Present the lines below again, exactly as they stand.
^^^^^^^^^^^^^^^^
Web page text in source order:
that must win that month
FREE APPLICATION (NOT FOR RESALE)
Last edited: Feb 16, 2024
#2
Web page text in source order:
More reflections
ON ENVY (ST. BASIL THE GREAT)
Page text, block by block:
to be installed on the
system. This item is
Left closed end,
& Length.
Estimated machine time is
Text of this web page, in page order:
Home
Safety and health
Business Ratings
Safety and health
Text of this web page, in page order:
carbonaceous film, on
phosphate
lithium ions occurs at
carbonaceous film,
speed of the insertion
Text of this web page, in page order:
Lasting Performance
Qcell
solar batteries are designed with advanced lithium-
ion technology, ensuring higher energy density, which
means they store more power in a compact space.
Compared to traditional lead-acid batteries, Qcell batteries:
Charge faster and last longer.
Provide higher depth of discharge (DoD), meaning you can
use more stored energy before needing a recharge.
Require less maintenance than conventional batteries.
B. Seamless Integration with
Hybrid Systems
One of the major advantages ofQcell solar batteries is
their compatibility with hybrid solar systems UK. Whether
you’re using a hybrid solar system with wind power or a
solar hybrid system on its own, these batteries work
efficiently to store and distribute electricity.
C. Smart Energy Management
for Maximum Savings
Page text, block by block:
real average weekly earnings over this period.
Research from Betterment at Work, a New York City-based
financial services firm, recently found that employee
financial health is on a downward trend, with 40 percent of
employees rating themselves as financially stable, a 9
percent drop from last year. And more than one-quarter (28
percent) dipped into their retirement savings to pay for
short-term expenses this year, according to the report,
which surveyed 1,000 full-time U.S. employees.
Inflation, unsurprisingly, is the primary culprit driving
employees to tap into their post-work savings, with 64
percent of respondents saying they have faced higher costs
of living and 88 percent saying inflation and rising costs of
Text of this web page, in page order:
^^^^^^^^^^^^^^^^
### RESULT BELOW:
Web page text in source order:
that must win that month
FREE APPLICATION (NOT FOR RESALE)
Last edited: Feb 16, 2024
#2
Web page text in source order:
More reflections
ON ENVY (ST. BASIL THE GREAT)
Page text, block by block:
to be installed on the
system. This item is
Left closed end,
& Length.
Estimated machine time is
Text of this web page, in page order:
Home
Safety and health
Business Ratings
Safety and health
Text of this web page, in page order:
carbonaceous film, on
phosphate
lithium ions occurs at
carbonaceous film,
speed of the insertion
Text of this web page, in page order:
Lasting Performance
Qcell
solar batteries are designed with advanced lithium-
ion technology, ensuring higher energy density, which
means they store more power in a compact space.
Compared to traditional lead-acid batteries, Qcell batteries:
Charge faster and last longer.
Provide higher depth of discharge (DoD), meaning you can
use more stored energy before needing a recharge.
Require less maintenance than conventional batteries.
B. Seamless Integration with
Hybrid Systems
One of the major advantages ofQcell solar batteries is
their compatibility with hybrid solar systems UK. Whether
you’re using a hybrid solar system with wind power or a
solar hybrid system on its own, these batteries work
efficiently to store and distribute electricity.
C. Smart Energy Management
for Maximum Savings
Page text, block by block:
real average weekly earnings over this period.
Research from Betterment at Work, a New York City-based
financial services firm, recently found that employee
financial health is on a downward trend, with 40 percent of
employees rating themselves as financially stable, a 9
percent drop from last year. And more than one-quarter (28
percent) dipped into their retirement savings to pay for
short-term expenses this year, according to the report,
which surveyed 1,000 full-time U.S. employees.
Inflation, unsurprisingly, is the primary culprit driving
employees to tap into their post-work savings, with 64
percent of respondents saying they have faced higher costs
of living and 88 percent saying inflation and rising costs of
Text of this web page, in page order:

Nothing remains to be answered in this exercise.